Silicon Graphics Ports Data Mining Tool to NT

Silicon Graphics Inc. (www.sgi.com) is continuing its push onto Windows NT with the port of its integrated data mining and visualization tool, MineSet.

The version for Windows NT, MineSet 3.0 Enterprise Edition, is expected to be available this summer. The mid-February announcement follows SGI’s recent introduction of two powerful Windows NT workstations and the company’s disclosure that it would be wading into the Intel-based server market, providing hardware that supports both Windows NT and Linux.

SGI’s goal for MineSet is to integrate complementary analytical and visualization tools so business users without analytical training can identify trends and critical patterns in data.

"With data visualization, people didn’t understand how the pictures on the screen mattered to the bottom line," says MineSet product manager Aydin Senkut. "With data mining, most of the time it has required the user to be an analyst or have some statistical background."

SGI ported the Windows NT version from its own Irix flavor of Unix. Servers running MineSet on Windows NT perform all the same functions as Irix servers except 64-bit parallelization. Windows clients can also connect to Irix servers if necessary.

The horizons of business users aren’t the only ones SGI hopes to broaden with the port. The limited penetration of the Irix operating system has constrained sales of MineSet.
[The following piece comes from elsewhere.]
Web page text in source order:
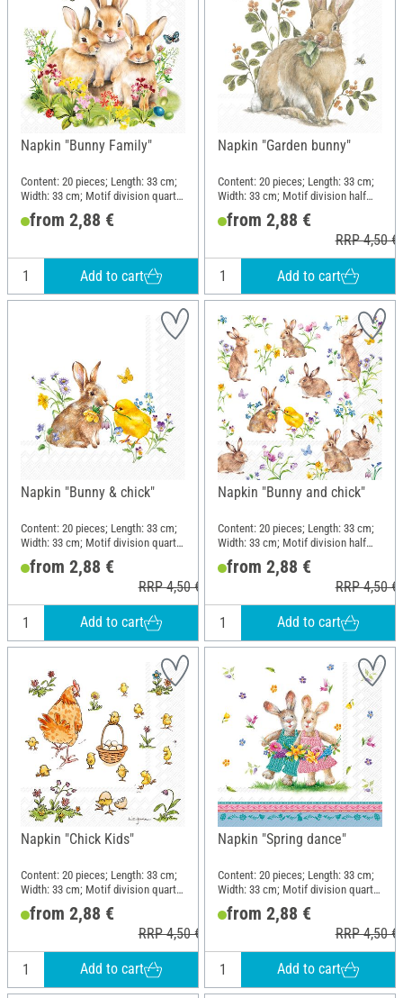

Most of the existing 9,000 MineSet licenses are academic, with about 2,000 business licenses held by about 200 corporate customers, Senkut says. "On the Unix side, any time we go to a corporate customer the user base is basically in the tens," he says. "With Windows versions, it will be at least in the hundreds if not thousands."

One barrier that may limit MineSet from exploding into the enterprise on Windows is the client requirements. At this point, the SGI product requires 64 MB of memory, but recommends 96 MB of memory, 65,000 colors and 1,024X768 screen resolution. These levels are no problem for anyone who snaps up one of SGI’s muscular new 320 and 540 workstations for NT, but may prove difficult to match among computers used by most enterprise employees.

Analyst Herb Edelstein, president of the data mining-focused Two Crows Corp. (www.twocrows.com), says MineSet’s visualizations are spectacular. "In terms of the integration of analytics and visualization, SGI is probably the leading product," Edelstein says.

Edelstein’s research finds SGI entering a crowded and rapidly growing market of at least 18 data mining products on Windows NT. This segment has yet to develop clear market-share leaders. MineSet is one of at least three data mining products headed for Windows NT this summer: The other two are Darwin by Thinking Machines (www.think.com) and Orchestrate from Torrent Systems (www.torrent.com). SGI, meanwhile, has an installed base of users who liked the product on Irix and haven’t deployed other products on NT. "I think [MineSet] will expand the market," Edelstein says.